Stored records
═══
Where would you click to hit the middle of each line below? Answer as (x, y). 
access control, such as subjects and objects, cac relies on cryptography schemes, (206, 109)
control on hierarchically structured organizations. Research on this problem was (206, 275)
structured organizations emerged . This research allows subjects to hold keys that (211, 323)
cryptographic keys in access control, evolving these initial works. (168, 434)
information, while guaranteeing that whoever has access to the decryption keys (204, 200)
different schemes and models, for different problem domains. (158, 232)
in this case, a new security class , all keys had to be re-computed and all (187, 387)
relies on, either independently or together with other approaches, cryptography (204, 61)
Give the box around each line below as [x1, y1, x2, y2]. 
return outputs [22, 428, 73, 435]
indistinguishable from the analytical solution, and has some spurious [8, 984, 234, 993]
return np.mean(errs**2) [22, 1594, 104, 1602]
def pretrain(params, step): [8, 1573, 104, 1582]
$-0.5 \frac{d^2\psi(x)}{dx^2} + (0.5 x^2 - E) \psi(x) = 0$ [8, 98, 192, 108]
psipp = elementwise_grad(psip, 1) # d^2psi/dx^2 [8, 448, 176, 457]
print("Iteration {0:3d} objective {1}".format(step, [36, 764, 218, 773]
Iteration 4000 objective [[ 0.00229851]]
═══
WHAT YOU NEED TO DO
When you answer, return the records above exactly as they stand.

EXERCISE SOLUTION
Where would you click to hit the middle of each line below? Answer as (x, y). 
access control, such as subjects and objects, cac relies on cryptography schemes, (206, 109)
control on hierarchically structured organizations. Research on this problem was (206, 275)
structured organizations emerged . This research allows subjects to hold keys that (211, 323)
cryptographic keys in access control, evolving these initial works. (168, 434)
information, while guaranteeing that whoever has access to the decryption keys (204, 200)
different schemes and models, for different problem domains. (158, 232)
in this case, a new security class , all keys had to be re-computed and all (187, 387)
relies on, either independently or together with other approaches, cryptography (204, 61)
Give the box around each line below as [x1, y1, x2, y2]. 
return outputs [22, 428, 73, 435]
indistinguishable from the analytical solution, and has some spurious [8, 984, 234, 993]
return np.mean(errs**2) [22, 1594, 104, 1602]
def pretrain(params, step): [8, 1573, 104, 1582]
$-0.5 \frac{d^2\psi(x)}{dx^2} + (0.5 x^2 - E) \psi(x) = 0$ [8, 98, 192, 108]
psipp = elementwise_grad(psip, 1) # d^2psi/dx^2 [8, 448, 176, 457]
print("Iteration {0:3d} objective {1}".format(step, [36, 764, 218, 773]
Iteration 4000 objective [[ 0.00229851]]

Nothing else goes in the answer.